P.N.: North Dakota used to run around 180 rigs before the downturn hit. Now that number is closer 52 to 65, yet they are setting production records each month. Their Department of Mineral Resources told us in 2018 that North Dakota rigs are now roughly two times as efficient as they used to be, drilling three wells in a month instead of one. Crescent Point is still active there. Can you describe your experience? Are you seeing similar improvements in rig efficiencies?

Gritzfeldt: Yes. North Dakota used to drill wells in 20 days on average back in 2014. The average with the newer triple drilling rigs has been averaging just under 12 days.

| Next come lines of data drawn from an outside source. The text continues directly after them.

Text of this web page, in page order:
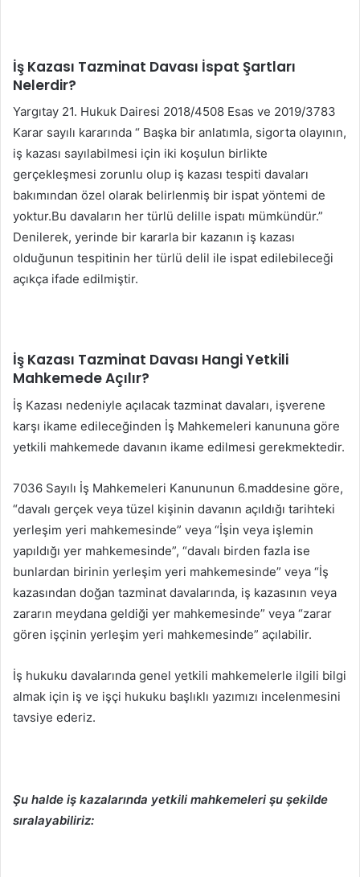
İş Kazası Tazminat Davası İspat Şartları
Nelerdir?
Yargıtay 21. Hukuk Dairesi 2018/4508 Esas ve 2019/3783
Karar sayılı kararında “ Başka bir anlatımla, sigorta olayının,
iş kazası sayılabilmesi için iki koşulun birlikte
gerçekleşmesi zorunlu olup iş kazası tespiti davaları
bakımından özel olarak belirlenmiş bir ispat yöntemi de
yoktur.Bu davaların her türlü delille ispatı mümkündür.”
Denilerek, yerinde bir kararla bir kazanın iş kazası
olduğunun tespitinin her türlü delil ile ispat edilebileceği
açıkça ifade edilmiştir.
İş Kazası Tazminat Davası Hangi Yetkili
Mahkemede Açılır?
İş Kazası nedeniyle açılacak tazminat davaları, işverene
karşı ikame edileceğinden İş Mahkemeleri kanununa göre
yetkili mahkemede davanın ikame edilmesi gerekmektedir.
7036 Sayılı İş Mahkemeleri Kanununun 6.maddesine göre,
“davalı gerçek veya tüzel kişinin davanın açıldığı tarihteki
yerleşim yeri mahkemesinde” veya “İşin veya işlemin
yapıldığı yer mahkemesinde”, “davalı birden fazla ise
bunlardan birinin yerleşim yeri mahkemesinde” veya “İş
kazasından doğan tazminat davalarında, iş kazasının veya
zararın meydana geldiği yer mahkemesinde” veya “zarar
gören işçinin yerleşim yeri mahkemesinde” açılabilir.
İş hukuku davalarında genel yetkili mahkemelerle ilgili bilgi
almak için iş ve işçi hukuku başlıklı yazımızı incelenmesini
tavsiye ederiz.
Şu halde iş kazalarında yetkili mahkemeleri şu şekilde
sıralayabiliriz:
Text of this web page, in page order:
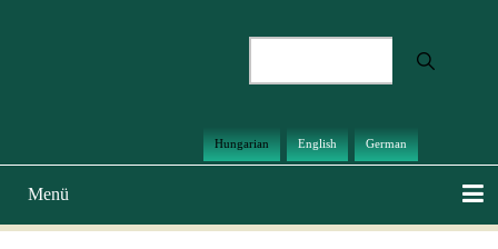
Hungarian English German
Main
Menü
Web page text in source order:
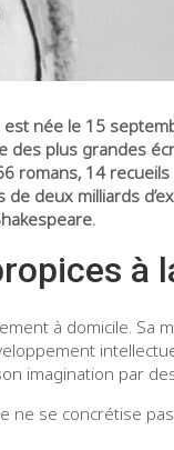
est née le 15
des plus grandes
romans, 14
deux milliards
à
à domicile. Sa
imagination par
ne se concrétise
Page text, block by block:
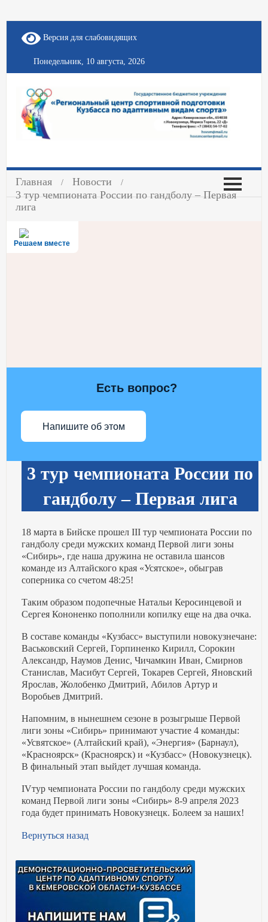
Версия для слабовидящих
Понедельник, 10 августа, 2026
Главная
Новости
3 тур чемпионата России по гандболу – Первая
лига
Решаем вместе
Есть вопрос?
Напишите об этом
3 тур чемпионата России по
гандболу – Первая лига
18 марта в Бийске прошел III тур чемпионата России по
гандболу среди мужских команд Первой лиги зоны
«Сибирь», где наша дружина не оставила шансов
команде из Алтайского края «Усятское», обыграв
соперника со счетом 48:25!
Таким образом подопечные Натальи Керосинцевой и
Сергея Кононенко пополнили копилку еще на два очка.
В составе команды «Кузбасс» выступили новокузнечане:
Васьковский Сергей, Горпиненко Кирилл, Сорокин
Александр, Наумов Денис, Чичамкин Иван, Смирнов
Станислав, Масибут Сергей, Токарев Сергей, Яновский
Ярослав, Жолобенко Дмитрий, Абилов Артур и
Воробьев Дмитрий.
Напомним, в нынешнем сезоне в розыгрыше Первой
лиги зоны «Сибирь» принимают участие 4 команды:
«Усвятское» (Алтайский край), «Энергия» (Барнаул),
«Красноярск» (Красноярск) и «Кузбасс» (Новокузнецк).
В финальный этап выйдет лучшая команда.
IVтур чемпионата России по гандболу среди мужских
команд Первой лиги зоны «Сибирь» 8-9 апреля 2023
года будет принимать Новокузнецк. Болеем за наших!
Вернуться назад
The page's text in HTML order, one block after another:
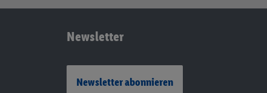
Newsletter
Newsletter abonnieren
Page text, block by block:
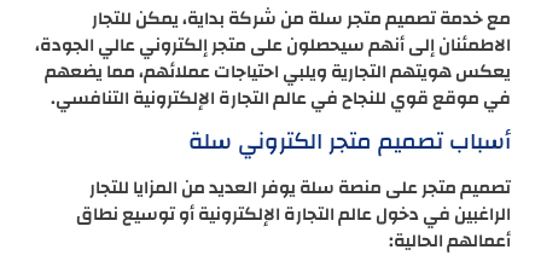
مع خدمة تصميم متجر سلة من شركة بداية، يمكن للتجار
الاطمئنان إلى أنهم سيحصلون على متجر إلكتروني عالي الجودة،
يعكس هويتهم التجارية ويلبي احتياجات عملائهم، مما يضعهم
في موقع قوي للنجاح في عالم التجارة الإلكترونية التنافسي.
أسباب تصميم متجر الكتروني سلة
تصميم متجر على منصة سلة يوفر العديد من المزايا للتجار
الراغبين في دخول عالم التجارة الإلكترونية أو توسيع نطاق
أعمالهم الحالية:
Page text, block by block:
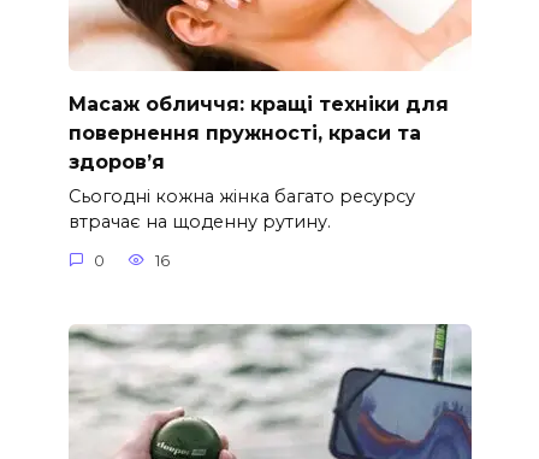
Масаж обличчя: кращі техніки для
повернення пружності, краси та
здоров’я
Сьогодні кожна жінка багато ресурсу
втрачає на щоденну рутину.
0 16
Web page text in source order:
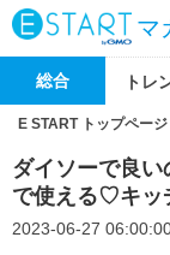
マ
総合 トレ
E START トップページ
ダイソーで良
で使える♡キッ
2023-06-27
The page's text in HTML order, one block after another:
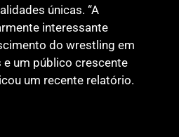
únicas. “A
interessante
do wrestling em
um público crescente
um recente relatório.
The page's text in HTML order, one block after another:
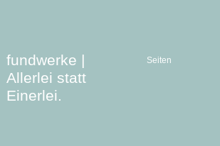
fundwerke |
Allerlei statt
Einerlei.
Seiten
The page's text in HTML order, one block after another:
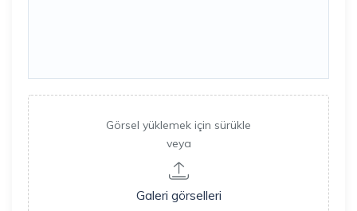
Görsel yüklemek için sürükle
veya
Galeri görselleri
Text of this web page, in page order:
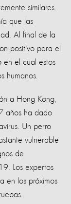
similares.
que las
Al final de la
positivo para el
en el cual estos
humanos.
a Hong Kong,
años ha dado
Un perro
vulnerable
de
Los expertos
en los próximos
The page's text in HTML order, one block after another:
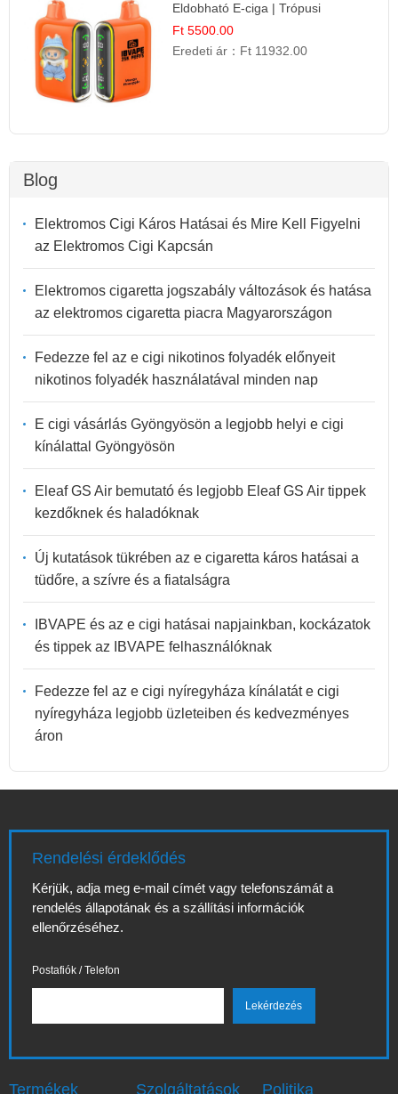
Eldobható E-ciga | Trópusi
Gyümölcs Élmény!
Ft 5500.00
Eredeti ár： Ft 11932.00
Blog
Elektromos Cigi Káros Hatásai és Mire Kell Figyelni
az Elektromos Cigi Kapcsán
Elektromos cigaretta jogszabály változások és hatása
az elektromos cigaretta piacra Magyarországon
Fedezze fel az e cigi nikotinos folyadék előnyeit
nikotinos folyadék használatával minden nap
E cigi vásárlás Gyöngyösön a legjobb helyi e cigi
kínálattal Gyöngyösön
Eleaf GS Air bemutató és legjobb Eleaf GS Air tippek
kezdőknek és haladóknak
Új kutatások tükrében az e cigaretta káros hatásai a
tüdőre, a szívre és a fiatalságra
IBVAPE és az e cigi hatásai napjainkban, kockázatok
és tippek az IBVAPE felhasználóknak
Fedezze fel az e cigi nyíregyháza kínálatát e cigi
nyíregyháza legjobb üzleteiben és kedvezményes
áron
Rendelési érdeklődés
Kérjük, adja meg e-mail címét vagy telefonszámát a
rendelés állapotának és a szállítási információk
ellenőrzéséhez.
Postafiók / Telefon
Termékek Szolgáltatások Politika
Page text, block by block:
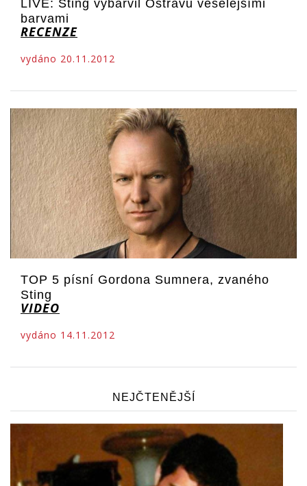
LIVE: Sting vybarvil Ostravu veselejšími
barvami
RECENZE
vydáno 20.11.2012
TOP 5 písní Gordona Sumnera, zvaného
Sting
VIDEO
vydáno 14.11.2012
NEJČTENĚJŠÍ
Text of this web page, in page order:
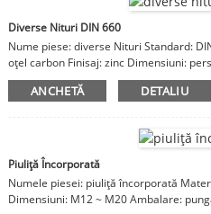
Diverse Nituri DIN 660
Nume piese: diverse Nituri Standard:
oțel carbon Finisaj: zinc Dimensiuni:
cutie OPP, carton, carcasă din lemn
sunt personalizabile
ANCHETĂ DETALIU
Piuliță Încorporată
Numele piesei: piuliță încorporată
Dimensiuni: M12 ~ M20 Ambalare:
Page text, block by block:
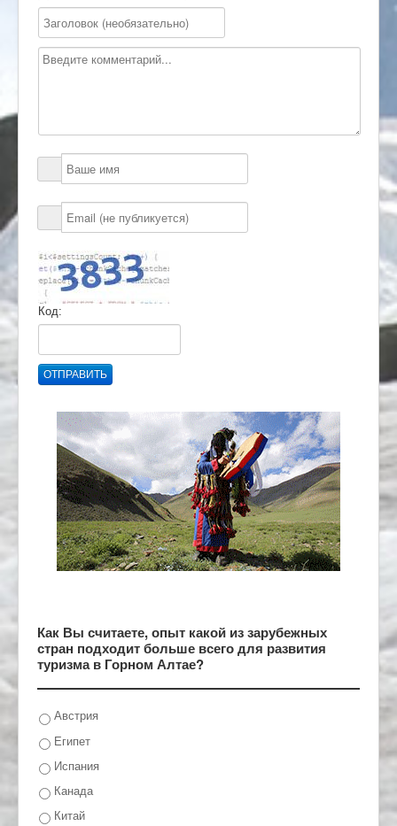
Код:
ОТПРАВИТЬ
Как Вы считаете, опыт какой из зарубежных
стран подходит больше всего для развития
туризма в Горном Алтае?
Австрия
Египет
Испания
Канада
Китай
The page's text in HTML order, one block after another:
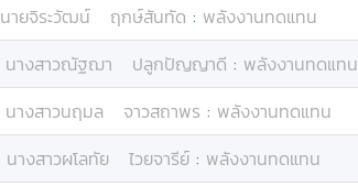
นายจิระวัฒน์ ฤกษ์สันทัด : พลังงานทดแทน
นางสาวณัฐฌา ปลูกปัญญาดี : พลังงานทดแทน
นางสาวนฤมล จาวสถาพร : พลังงานทดแทน
นางสาวผโลทัย ไวยจารีย์ : พลังงานทดแทน
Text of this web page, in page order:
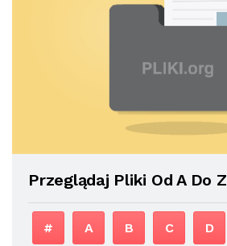
Przeglądaj Pliki Od A Do Z
# A B C D
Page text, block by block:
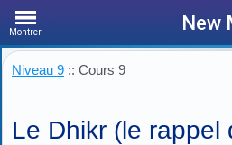
Montrer New
Niveau 9 :: Cours 9
Le Dhikr (le rappel
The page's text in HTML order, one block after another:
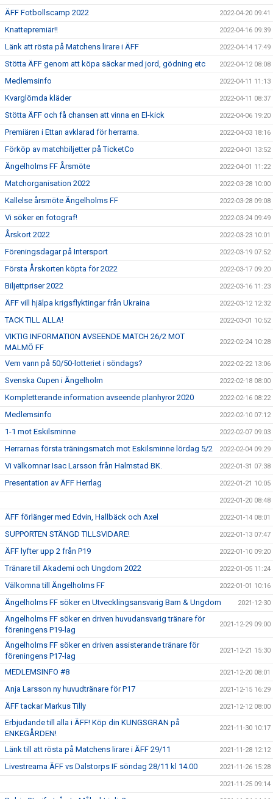
ÄFF Fotbollscamp 2022 2022-04-20 09:41
Knattepremiär!! 2022-04-16 09:39
Länk att rösta på Matchens lirare i ÄFF 2022-04-14 17:49
Stötta ÄFF genom att köpa säckar med jord, gödning etc 2022-04-12 08:08
Medlemsinfo 2022-04-11 11:13
Kvarglömda kläder 2022-04-11 08:37
Stötta ÄFF och få chansen att vinna en El-kick 2022-04-06 19:20
Premiären i Ettan avklarad för herrarna. 2022-04-03 18:16
Förköp av matchbiljetter på TicketCo 2022-04-01 13:52
Ängelholms FF Årsmöte 2022-04-01 11:22
Matchorganisation 2022 2022-03-28 10:00
Kallelse årsmöte Ängelholms FF 2022-03-28 09:08
Vi söker en fotograf! 2022-03-24 09:49
Årskort 2022 2022-03-23 10:01
Föreningsdagar på Intersport 2022-03-19 07:52
Första Årskorten köpta för 2022 2022-03-17 09:20
Biljettpriser 2022 2022-03-16 11:23
ÄFF vill hjälpa krigsflyktingar från Ukraina 2022-03-12 12:32
TACK TILL ALLA! 2022-03-01 10:52
VIKTIG INFORMATION AVSEENDE MATCH 26/2 MOT
MALMÖ FF
2022-02-24 10:28
Vem vann på 50/50-lotteriet i söndags? 2022-02-22 13:06
Svenska Cupen i Ängelholm 2022-02-18 08:00
Kompletterande information avseende planhyror 2020 2022-02-16 08:22
Medlemsinfo 2022-02-10 07:12
1-1 mot Eskilsminne 2022-02-07 09:03
Herrarnas första träningsmatch mot Eskilsminne lördag 5/2 2022-02-04 09:29
Vi välkomnar Isac Larsson från Halmstad BK. 2022-01-31 07:38
Presentation av ÄFF Herrlag 2022-01-21 10:05
2022-01-20 08:48
ÄFF förlänger med Edvin, Hallbäck och Axel 2022-01-14 08:01
SUPPORTEN STÄNGD TILLSVIDARE! 2022-01-13 07:47
ÄFF lyfter upp 2 från P19 2022-01-10 09:20
Tränare till Akademi och Ungdom 2022 2022-01-05 11:24
Välkomna till Ängelholms FF 2022-01-01 10:16
Ängelholms FF söker en Utvecklingsansvarig Barn & Ungdom 2021-12-30
Ängelholms FF söker en driven huvudansvarig tränare för
föreningens P19-lag
2021-12-29 09:00
Ängelholms FF söker en driven assisterande tränare för
föreningens P17-lag
2021-12-21 15:30
MEDLEMSINFO #8 2021-12-20 08:01
Anja Larsson ny huvudtränare för P17 2021-12-15 16:29
ÄFF tackar Markus Tilly 2021-12-12 08:00
Erbjudande till alla i ÄFF! Köp din KUNGSGRAN på
ENKEGÅRDEN!
2021-11-30 10:17
Länk till att rösta på Matchens lirare i ÄFF 29/11 2021-11-28 12:12
Livestreama ÄFF vs Dalstorps IF söndag 28/11 kl 14.00 2021-11-26 15:28
2021-11-25 09:14
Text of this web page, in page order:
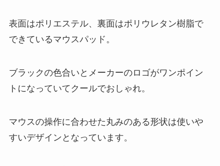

On the Saskatchewan side we’ve also seen improvements in recent years with average drilling days dropping from 18 to 12 as a result of new efficiencies and optimized processes.

P.N.: What are the key factors in increased rig efficiency? Polycrystalline diamond cutter bits? Different muds? Solids control? Higher horsepower mud pumps? Pad drilling with walking rigs? Or is it something else?

Gritzfeldt: Yes, there are many factors:

  • Many rigs now have three mud pumps instead of two which is more efficient as the rig can run the same liner sizes for power in the intermediate and lateral hole sections. This saves considerable time for the rig crews. 
  • Larger pads (4 to 8 well pads vs mainly single well pads back in 2014/2015) have significantly cut down on the number of rig moves and kept the operations more efficient overall.
  • Continued improvement in bit cutter technology has increased bit effectiveness and durability.

P.N.: There are hundreds of racked rigs, many of which have been that way over five years. Do you expect any of those rigs to work again?

Gritzfeldt: It is hard to say, obviously it is an entirely different mindset in a $50 to $55/bbl WTI world where there is a lack of market access (no pipelines being built), disabling producers from realizing competitive pricing.  These factors obviously directly impact investment decisions of producers.  

P.N.: What metrics should we be using, going forward? Is metres drilled now king, over well count or rigs working?

Gritzfeldt: If you’re asking about what metrics to look at to measure the health of the industry, sure you could use metres drilled as there have been recent advancements in pad drilling and longer laterals.